◆ **REQUIRED WORK**: All entries below are to be duplicated verbatim.

◆ **INPUT RECORDS**:
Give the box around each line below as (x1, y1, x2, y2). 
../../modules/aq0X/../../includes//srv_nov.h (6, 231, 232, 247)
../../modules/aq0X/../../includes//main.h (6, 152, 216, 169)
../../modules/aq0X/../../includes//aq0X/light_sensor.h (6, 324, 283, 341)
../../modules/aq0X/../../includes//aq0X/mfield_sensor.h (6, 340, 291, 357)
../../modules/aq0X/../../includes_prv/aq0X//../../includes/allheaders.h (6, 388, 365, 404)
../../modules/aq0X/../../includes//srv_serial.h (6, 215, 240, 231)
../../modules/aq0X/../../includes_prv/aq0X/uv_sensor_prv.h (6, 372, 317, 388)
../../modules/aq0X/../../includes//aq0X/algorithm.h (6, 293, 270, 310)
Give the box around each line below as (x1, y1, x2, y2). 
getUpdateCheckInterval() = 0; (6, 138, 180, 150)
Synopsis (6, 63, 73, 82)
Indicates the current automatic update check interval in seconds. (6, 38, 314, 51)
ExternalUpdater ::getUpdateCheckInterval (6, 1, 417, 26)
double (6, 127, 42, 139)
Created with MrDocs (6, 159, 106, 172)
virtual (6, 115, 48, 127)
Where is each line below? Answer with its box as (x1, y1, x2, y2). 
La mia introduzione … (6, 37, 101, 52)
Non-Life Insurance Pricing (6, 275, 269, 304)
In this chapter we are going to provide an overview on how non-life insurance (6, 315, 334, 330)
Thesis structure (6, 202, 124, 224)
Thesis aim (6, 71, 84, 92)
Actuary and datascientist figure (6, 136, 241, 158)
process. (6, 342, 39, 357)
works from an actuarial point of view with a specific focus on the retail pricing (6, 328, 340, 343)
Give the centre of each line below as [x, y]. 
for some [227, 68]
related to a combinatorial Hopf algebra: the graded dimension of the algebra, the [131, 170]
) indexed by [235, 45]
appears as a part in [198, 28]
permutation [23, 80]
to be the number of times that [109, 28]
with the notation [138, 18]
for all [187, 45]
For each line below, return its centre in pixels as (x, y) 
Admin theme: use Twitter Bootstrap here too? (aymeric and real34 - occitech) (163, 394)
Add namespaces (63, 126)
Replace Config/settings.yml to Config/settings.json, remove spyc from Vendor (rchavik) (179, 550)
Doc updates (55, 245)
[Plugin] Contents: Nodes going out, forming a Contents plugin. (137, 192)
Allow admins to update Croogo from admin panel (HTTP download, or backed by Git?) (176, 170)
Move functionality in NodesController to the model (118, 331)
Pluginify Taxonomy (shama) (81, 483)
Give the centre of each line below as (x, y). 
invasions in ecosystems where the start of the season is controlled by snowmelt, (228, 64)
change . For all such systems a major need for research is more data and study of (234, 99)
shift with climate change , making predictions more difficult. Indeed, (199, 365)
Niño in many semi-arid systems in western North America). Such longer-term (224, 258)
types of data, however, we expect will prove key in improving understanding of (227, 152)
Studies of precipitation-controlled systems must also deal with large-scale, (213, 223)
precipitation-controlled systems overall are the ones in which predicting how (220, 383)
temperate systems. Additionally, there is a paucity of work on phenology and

◆ **EXERCISE RESPONSE**:
Give the box around each line below as (x1, y1, x2, y2). 
../../modules/aq0X/../../includes//srv_nov.h (6, 231, 232, 247)
../../modules/aq0X/../../includes//main.h (6, 152, 216, 169)
../../modules/aq0X/../../includes//aq0X/light_sensor.h (6, 324, 283, 341)
../../modules/aq0X/../../includes//aq0X/mfield_sensor.h (6, 340, 291, 357)
../../modules/aq0X/../../includes_prv/aq0X//../../includes/allheaders.h (6, 388, 365, 404)
../../modules/aq0X/../../includes//srv_serial.h (6, 215, 240, 231)
../../modules/aq0X/../../includes_prv/aq0X/uv_sensor_prv.h (6, 372, 317, 388)
../../modules/aq0X/../../includes//aq0X/algorithm.h (6, 293, 270, 310)
Give the box around each line below as (x1, y1, x2, y2). 
getUpdateCheckInterval() = 0; (6, 138, 180, 150)
Synopsis (6, 63, 73, 82)
Indicates the current automatic update check interval in seconds. (6, 38, 314, 51)
ExternalUpdater ::getUpdateCheckInterval (6, 1, 417, 26)
double (6, 127, 42, 139)
Created with MrDocs (6, 159, 106, 172)
virtual (6, 115, 48, 127)
Where is each line below? Answer with its box as (x1, y1, x2, y2). 
La mia introduzione … (6, 37, 101, 52)
Non-Life Insurance Pricing (6, 275, 269, 304)
In this chapter we are going to provide an overview on how non-life insurance (6, 315, 334, 330)
Thesis structure (6, 202, 124, 224)
Thesis aim (6, 71, 84, 92)
Actuary and datascientist figure (6, 136, 241, 158)
process. (6, 342, 39, 357)
works from an actuarial point of view with a specific focus on the retail pricing (6, 328, 340, 343)
Give the centre of each line below as [x, y]. 
for some [227, 68]
related to a combinatorial Hopf algebra: the graded dimension of the algebra, the [131, 170]
) indexed by [235, 45]
appears as a part in [198, 28]
permutation [23, 80]
to be the number of times that [109, 28]
with the notation [138, 18]
for all [187, 45]
For each line below, return its centre in pixels as (x, y) 
Admin theme: use Twitter Bootstrap here too? (aymeric and real34 - occitech) (163, 394)
Add namespaces (63, 126)
Replace Config/settings.yml to Config/settings.json, remove spyc from Vendor (rchavik) (179, 550)
Doc updates (55, 245)
[Plugin] Contents: Nodes going out, forming a Contents plugin. (137, 192)
Allow admins to update Croogo from admin panel (HTTP download, or backed by Git?) (176, 170)
Move functionality in NodesController to the model (118, 331)
Pluginify Taxonomy (shama) (81, 483)
Give the centre of each line below as (x, y). 
invasions in ecosystems where the start of the season is controlled by snowmelt, (228, 64)
change . For all such systems a major need for research is more data and study of (234, 99)
shift with climate change , making predictions more difficult. Indeed, (199, 365)
Niño in many semi-arid systems in western North America). Such longer-term (224, 258)
types of data, however, we expect will prove key in improving understanding of (227, 152)
Studies of precipitation-controlled systems must also deal with large-scale, (213, 223)
precipitation-controlled systems overall are the ones in which predicting how (220, 383)
temperate systems. Additionally, there is a paucity of work on phenology and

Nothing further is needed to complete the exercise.